◆ **Exercise aim**: Scan the listing and copy each line where the word "from" is present.

◆ **Material provided**:

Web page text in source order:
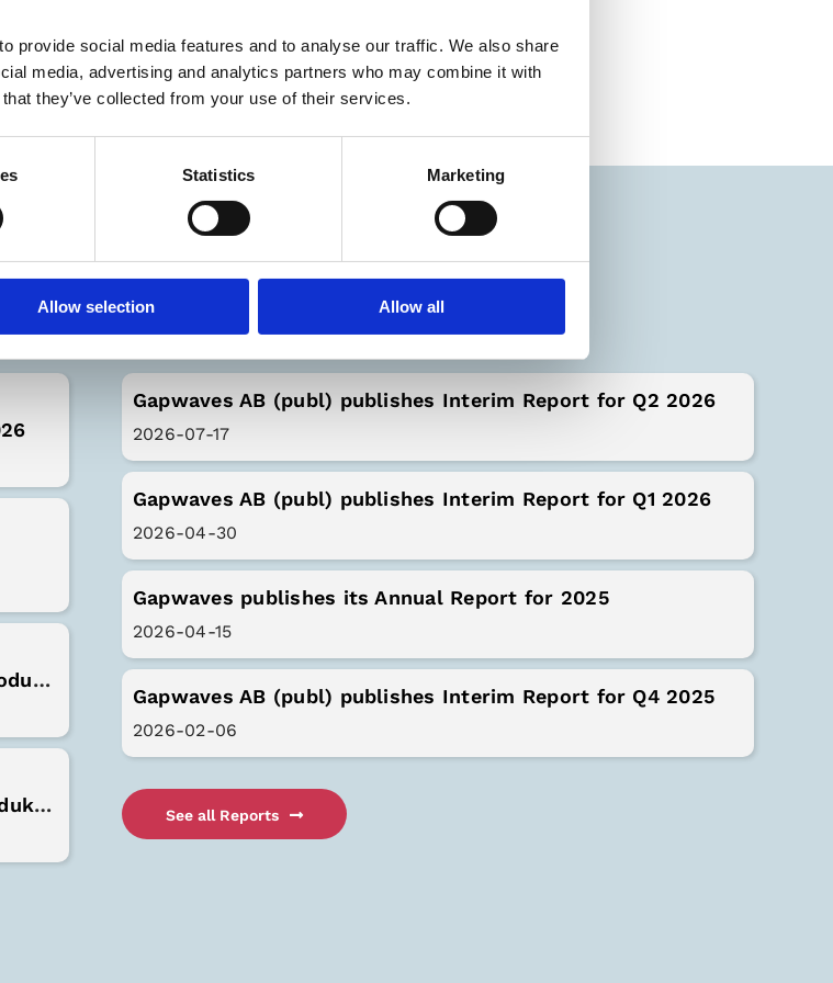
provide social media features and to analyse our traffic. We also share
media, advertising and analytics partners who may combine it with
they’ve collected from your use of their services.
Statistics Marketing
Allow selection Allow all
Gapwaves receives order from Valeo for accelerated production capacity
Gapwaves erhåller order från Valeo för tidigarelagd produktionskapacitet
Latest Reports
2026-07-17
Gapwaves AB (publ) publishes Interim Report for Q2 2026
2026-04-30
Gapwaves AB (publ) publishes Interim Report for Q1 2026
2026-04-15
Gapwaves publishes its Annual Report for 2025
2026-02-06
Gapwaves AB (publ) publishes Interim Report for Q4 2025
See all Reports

---

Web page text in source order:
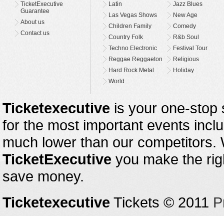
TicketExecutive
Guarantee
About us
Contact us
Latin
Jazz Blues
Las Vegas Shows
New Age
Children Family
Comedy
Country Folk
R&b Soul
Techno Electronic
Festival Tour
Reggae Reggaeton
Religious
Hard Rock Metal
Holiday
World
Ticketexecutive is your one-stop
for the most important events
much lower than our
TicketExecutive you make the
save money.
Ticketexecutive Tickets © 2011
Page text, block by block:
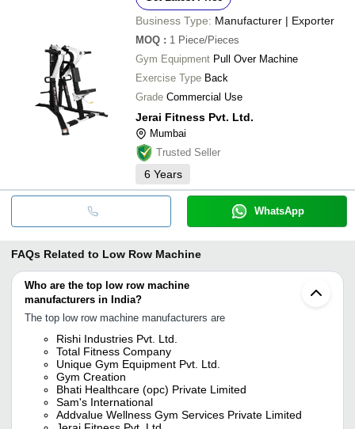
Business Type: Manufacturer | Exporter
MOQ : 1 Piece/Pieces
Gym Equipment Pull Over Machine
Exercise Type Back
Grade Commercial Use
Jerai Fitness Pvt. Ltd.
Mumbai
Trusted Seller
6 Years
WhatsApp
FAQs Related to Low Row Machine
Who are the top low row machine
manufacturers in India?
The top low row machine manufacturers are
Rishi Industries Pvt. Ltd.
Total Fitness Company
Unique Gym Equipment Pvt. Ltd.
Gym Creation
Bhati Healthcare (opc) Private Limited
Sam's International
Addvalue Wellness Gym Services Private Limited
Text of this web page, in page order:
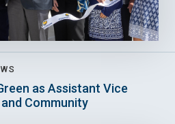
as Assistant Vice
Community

---

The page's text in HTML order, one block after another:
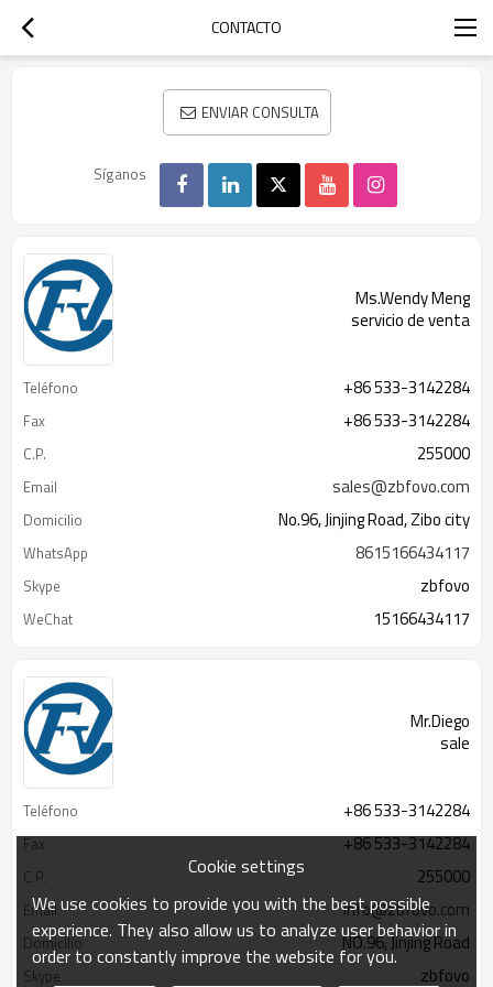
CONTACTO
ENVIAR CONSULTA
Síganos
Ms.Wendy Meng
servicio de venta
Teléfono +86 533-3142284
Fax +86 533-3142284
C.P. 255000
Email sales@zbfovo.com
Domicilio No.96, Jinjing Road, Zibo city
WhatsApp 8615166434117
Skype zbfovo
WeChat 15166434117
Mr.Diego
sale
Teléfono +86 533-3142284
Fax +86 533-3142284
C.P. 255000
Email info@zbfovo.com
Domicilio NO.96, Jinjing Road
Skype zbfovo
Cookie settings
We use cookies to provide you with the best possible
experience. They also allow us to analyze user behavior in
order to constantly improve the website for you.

◆ **Result of the exercise**:
they’ve collected from your use of their services.
Gapwaves receives order from Valeo for accelerated production capacity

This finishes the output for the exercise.